As I let the phone ring, I realized I was nervous. I could feel a chill between my shoulder blades, and my palms were damp, like I was taking a math test or something. Cell phone reception at the inn had never been great, Charlie said, even before the storm. We were calling from a guest room on a land line that had only recently been brought back to life. I kept worrying Cat or Jimmy or anyone
working at the inn might pick up the extension while I was talking to Karen.

The woman who answered had a rough, low voice that sounded charred by years of cigarettes. She listened without comment as I babbled the explanation of who I was, who my mother was and why I was calling. I expected her to hang up on me at every moment, but she didn’t. When I finished, there was a long silence.

Then she said in her harsh, raking voice, “I don’t understand why you’re calling me about this now. Bess has been dead more than twenty years. It’s a little late to be barking up this tree, don’t you think?” She said “barking” with the classic Massachusetts accent:
bahkin
. Then, when I couldn’t think of an answer she said, “How’s your mother, good?”

“She’s okay,” I hedged. “You know, it’s funny but I think she still misses Bess after all this time.”

“She was a good girl,” said Karen. I didn’t know if she meant her daughter or my mother. “I shoulda taken her home after Grant passed, like everybody said I should.”

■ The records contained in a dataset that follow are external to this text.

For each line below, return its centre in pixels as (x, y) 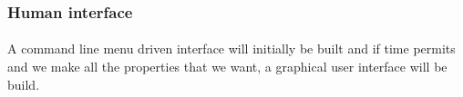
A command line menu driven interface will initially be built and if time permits (231, 48)
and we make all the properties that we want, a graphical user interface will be (227, 67)
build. (24, 84)
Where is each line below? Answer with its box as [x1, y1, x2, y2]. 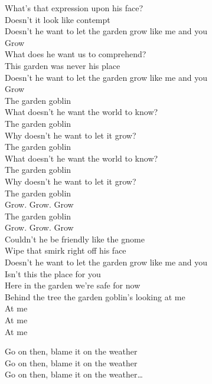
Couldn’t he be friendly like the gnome [5, 232, 145, 245]
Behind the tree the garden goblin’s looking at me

“Home?” I asked, confused.

“Back to Gloucester. Back where we belonged. It was a mistake, but she seemed happy on the island there.”
They-ya
.

“Was she close to her dad?” I asked.

She made an “eh” noise that sounded like a shrug. “Grant was a good-time boy, even when times were bad, you know what I mean?”

“I’m not sure.”

“The marina. How it all went down. He tried to put on
a show of happy, happy, but then behind that, he’s scrambling to keep things afloat. For a while it looked like he had a sale to this developer, but then … that never happened.” She gave a quick, harsh laugh. Behind it I could hear a whole life of bad luck.

“Didn’t the town buy his business?” I asked.

She laughed. “Right. They ‘bought’ it. Like, he could either get foreclosed or they could take it over. They acted like they were doing him a favor.” So, no inheritance, no jealous uncle. “He knew he was in trouble. What else was he going to do?”

“To do?”

“To get out of it.”

Was I understanding her right? Charlie, who was listening with me, the handset pressed between our ears, pulled away to give me a surprised look.

“Do you mean—” I wasn’t sure how to put it. “Do you think he killed himself?”

“He was a sailor first. I don’t care how drunk they said he was—and he wasn’t that drunk; the medical examiner even said—you don’t end up off your boat and tangled in your anchor.” At this, Charlie mouthed,
Anchor?

“He was alone?” I asked. She didn’t answer. Maybe she nodded, forgetting she was on the phone. There was a flick and crackle as a match was struck.

“You said something about the anchor?” I prodded.

“The anchor of the boat. He got caught up in it. That’s how he drowned.” I could hear her inhale, then blow out the cigarette smoke.

“Were there any other anchors? I mean, did he ever get
one delivered to him or did someone ever give him one? Or Bess?”

There was silence on the line. I couldn’t tell if we’d been disconnected or if she just wasn’t talking. A click and a staticky scratch on the line a moment later, followed by a dial tone, answered my question. She did not want to talk about anchors. In a movie, you would have cut to her, revealing the slab-faced, threatening guy standing next to her. Maybe he would have a knife at her throat, making sure she didn’t make any false moves. But I was letting my imagination run wild. She might just not have known what I was talking about. She might have had enough of talking to some nosy kid, bringing up her dead daughter.